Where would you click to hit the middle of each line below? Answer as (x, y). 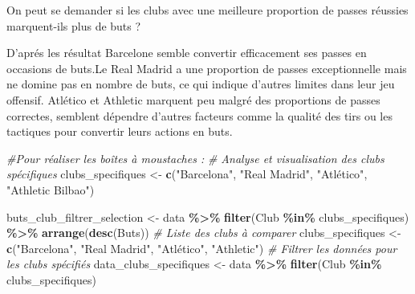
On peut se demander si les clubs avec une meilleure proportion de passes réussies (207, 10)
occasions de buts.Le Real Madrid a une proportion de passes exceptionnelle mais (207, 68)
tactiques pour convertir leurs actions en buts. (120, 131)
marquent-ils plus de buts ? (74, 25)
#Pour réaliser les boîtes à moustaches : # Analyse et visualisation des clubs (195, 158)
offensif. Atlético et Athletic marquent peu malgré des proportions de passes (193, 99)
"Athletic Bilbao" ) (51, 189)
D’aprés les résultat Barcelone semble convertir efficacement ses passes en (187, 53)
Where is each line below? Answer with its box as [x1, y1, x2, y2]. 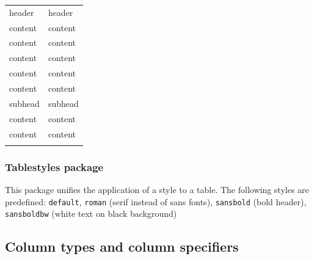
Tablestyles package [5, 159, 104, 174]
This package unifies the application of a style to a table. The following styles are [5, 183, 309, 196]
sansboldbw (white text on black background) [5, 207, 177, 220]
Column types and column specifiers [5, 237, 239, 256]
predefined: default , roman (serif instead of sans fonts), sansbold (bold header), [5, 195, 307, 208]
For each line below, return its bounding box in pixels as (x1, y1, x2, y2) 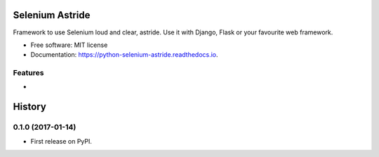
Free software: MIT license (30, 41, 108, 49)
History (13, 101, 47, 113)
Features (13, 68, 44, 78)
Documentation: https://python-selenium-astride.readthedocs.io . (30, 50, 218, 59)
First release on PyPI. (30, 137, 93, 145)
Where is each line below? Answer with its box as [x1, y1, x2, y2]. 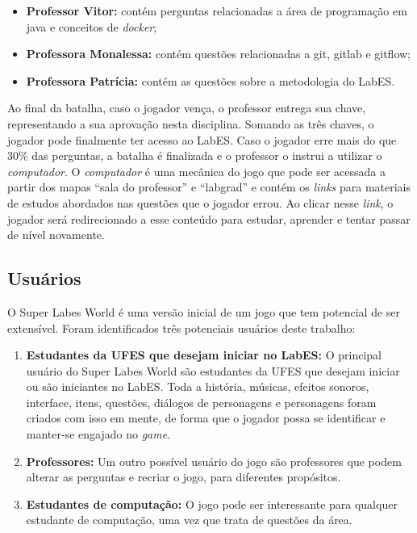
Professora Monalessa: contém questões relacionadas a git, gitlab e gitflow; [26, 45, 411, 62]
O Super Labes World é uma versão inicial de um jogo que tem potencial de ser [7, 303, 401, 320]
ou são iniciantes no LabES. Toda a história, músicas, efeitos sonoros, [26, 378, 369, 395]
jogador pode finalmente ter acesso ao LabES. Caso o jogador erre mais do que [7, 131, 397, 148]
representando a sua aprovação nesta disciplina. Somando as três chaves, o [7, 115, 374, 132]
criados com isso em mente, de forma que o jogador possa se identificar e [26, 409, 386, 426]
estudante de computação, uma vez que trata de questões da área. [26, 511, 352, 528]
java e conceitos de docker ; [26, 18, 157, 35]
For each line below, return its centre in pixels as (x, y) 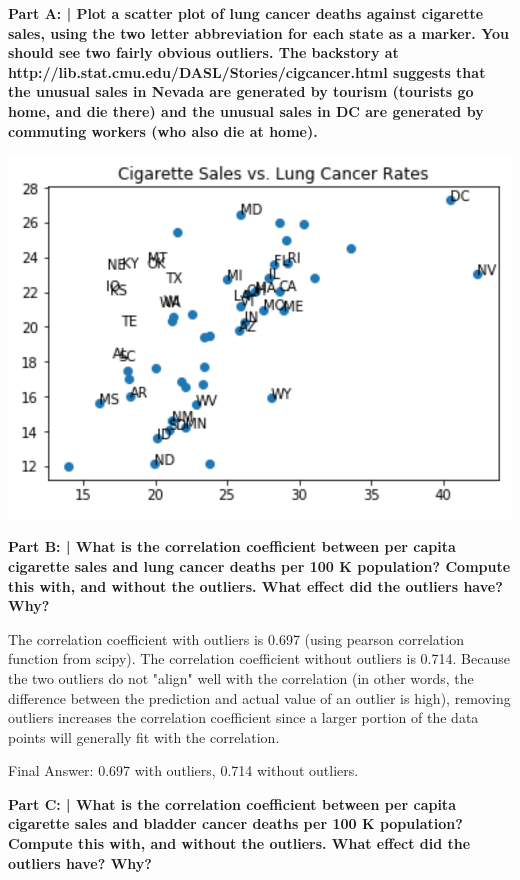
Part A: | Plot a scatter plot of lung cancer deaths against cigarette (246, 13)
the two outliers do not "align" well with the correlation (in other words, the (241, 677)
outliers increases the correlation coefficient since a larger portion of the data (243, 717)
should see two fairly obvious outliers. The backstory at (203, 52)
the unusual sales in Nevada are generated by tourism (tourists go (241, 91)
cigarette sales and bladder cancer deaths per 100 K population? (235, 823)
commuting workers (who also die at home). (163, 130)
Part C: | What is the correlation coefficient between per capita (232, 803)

##############################

* **Work request**
With pictures excluded, reproduce exactly the lines above from the one containing "sansboldbw (white text" down to the one containing "outliers increases the", those two included.

* **Answer space**
sansboldbw (white text on black background) [5, 207, 177, 220]
Column types and column specifiers [5, 237, 239, 256]
predefined: default , roman (serif instead of sans fonts), sansbold (bold header), [5, 195, 307, 208]
For each line below, return its bounding box in pixels as (x1, y1, x2, y2) 
Free software: MIT license (30, 41, 108, 49)
History (13, 101, 47, 113)
Features (13, 68, 44, 78)
Documentation: https://python-selenium-astride.readthedocs.io . (30, 50, 218, 59)
First release on PyPI. (30, 137, 93, 145)
Where is each line below? Answer with its box as [x1, y1, x2, y2]. 
Professora Monalessa: contém questões relacionadas a git, gitlab e gitflow; [26, 45, 411, 62]
O Super Labes World é uma versão inicial de um jogo que tem potencial de ser [7, 303, 401, 320]
ou são iniciantes no LabES. Toda a história, músicas, efeitos sonoros, [26, 378, 369, 395]
jogador pode finalmente ter acesso ao LabES. Caso o jogador erre mais do que [7, 131, 397, 148]
representando a sua aprovação nesta disciplina. Somando as três chaves, o [7, 115, 374, 132]
criados com isso em mente, de forma que o jogador possa se identificar e [26, 409, 386, 426]
estudante de computação, uma vez que trata de questões da área. [26, 511, 352, 528]
java e conceitos de docker ; [26, 18, 157, 35]
For each line below, return its centre in pixels as (x, y) 
Part A: | Plot a scatter plot of lung cancer deaths against cigarette (246, 13)
the two outliers do not "align" well with the correlation (in other words, the (241, 677)
outliers increases the correlation coefficient since a larger portion of the data (243, 717)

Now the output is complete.